One reporter brought up the possibility that Fisher might have lost the locker room, considering the Rams' past three games were lopsided losses.

"That's bulls---," Hayes spat. "Everybody in the locker room loves that guy. I don't want to get personal, throw shots at anybody, but individually, guys didn't do what they're supposed to do. Guys played like s---, and that's why we don't have a head coach. We didn't win games we should have won -- Detroit, New York. If we won, we'd still have a head coach. We f---ing failed him."

"It's a tough pill to swallow," middle linebacker Alec Ogletree added. "Guys in here love and respect him, would've done anything for him, and he would've done the same for us. ... We hate to see him go, but it's a production business, and they want to see wins on the table. Everybody needs somebody to blame."

The Rams have been no better than 7-8-1 under Fisher, who has finished .500 or worse in 14 of his 20 prior full seasons as an NFL head coach. Fisher inherited an organization that had lost 65 of 80 games in a span of five years and immediately made it competitive, but the Rams were never able to advance toward legitimate contention. They continually committed too many penalties and were never able to field a productive offense. And down the stretch of their first season back in Los Angeles, they unraveled.

"He treated us the way we're supposed to be treated and in return we didn't do enough for him," Rams quarterback Jared Goff said. "That's really what it comes down to. We didn't get it done, and unfortunately it falls on him. Us in the locker room blame ourselves, and we need to be better."
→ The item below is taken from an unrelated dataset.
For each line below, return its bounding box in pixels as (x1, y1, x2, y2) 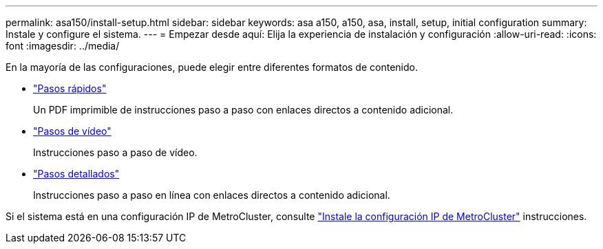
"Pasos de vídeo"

Fisher, who will be replaced by special teams coordinator John Fassel in the interim, told the players to keep fighting and to not give up on a season that has long been lost.

Brown was asked why Fisher was so well-liked and he talked about how well he handled the criticism that surrounded him over these past few days. Then Brown, 23, started to get emotional.

"I don't even know how to explain it, but it's encouraging," Brown said. "It's encouraging for us moving forward, because he didn't let anything get him down, he didn't let anything bother him. He just came back to work. And that's kind of what he's telling us to do. Although this might be a distraction, we have to keep working."